--- Aim of the task ---
Once the line with "As discussed in" is found in the data, output it and each following line exactly, up to and including the line with "this analysis is", and nothing before or after.

_ _ _ _ _

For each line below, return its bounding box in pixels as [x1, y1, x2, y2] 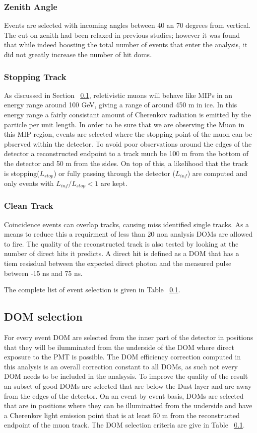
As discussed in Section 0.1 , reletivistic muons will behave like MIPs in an [4, 89, 233, 100]
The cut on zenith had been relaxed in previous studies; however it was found [4, 29, 240, 40]
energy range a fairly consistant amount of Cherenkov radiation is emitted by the [4, 109, 251, 119]
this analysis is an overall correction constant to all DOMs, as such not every [4, 361, 238, 371]
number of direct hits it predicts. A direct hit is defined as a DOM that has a [4, 248, 240, 259]
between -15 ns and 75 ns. [4, 267, 83, 278]
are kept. [101, 178, 128, 188]
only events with [4, 178, 54, 188]
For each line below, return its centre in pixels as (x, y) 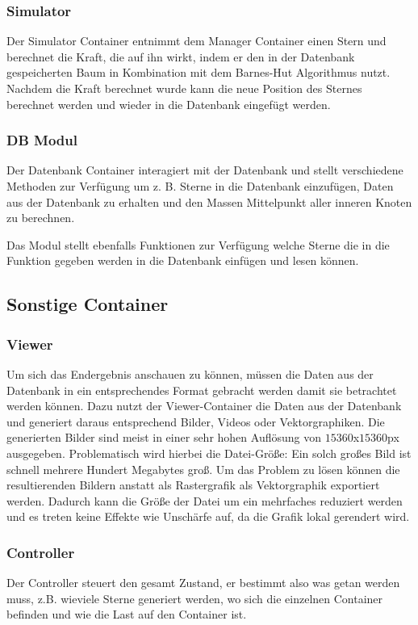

_ _ _ _ _

--- Written solution ---
As discussed in Section 0.1 , reletivistic muons will behave like MIPs in an [4, 89, 233, 100]
The cut on zenith had been relaxed in previous studies; however it was found [4, 29, 240, 40]
energy range a fairly consistant amount of Cherenkov radiation is emitted by the [4, 109, 251, 119]
this analysis is an overall correction constant to all DOMs, as such not every [4, 361, 238, 371]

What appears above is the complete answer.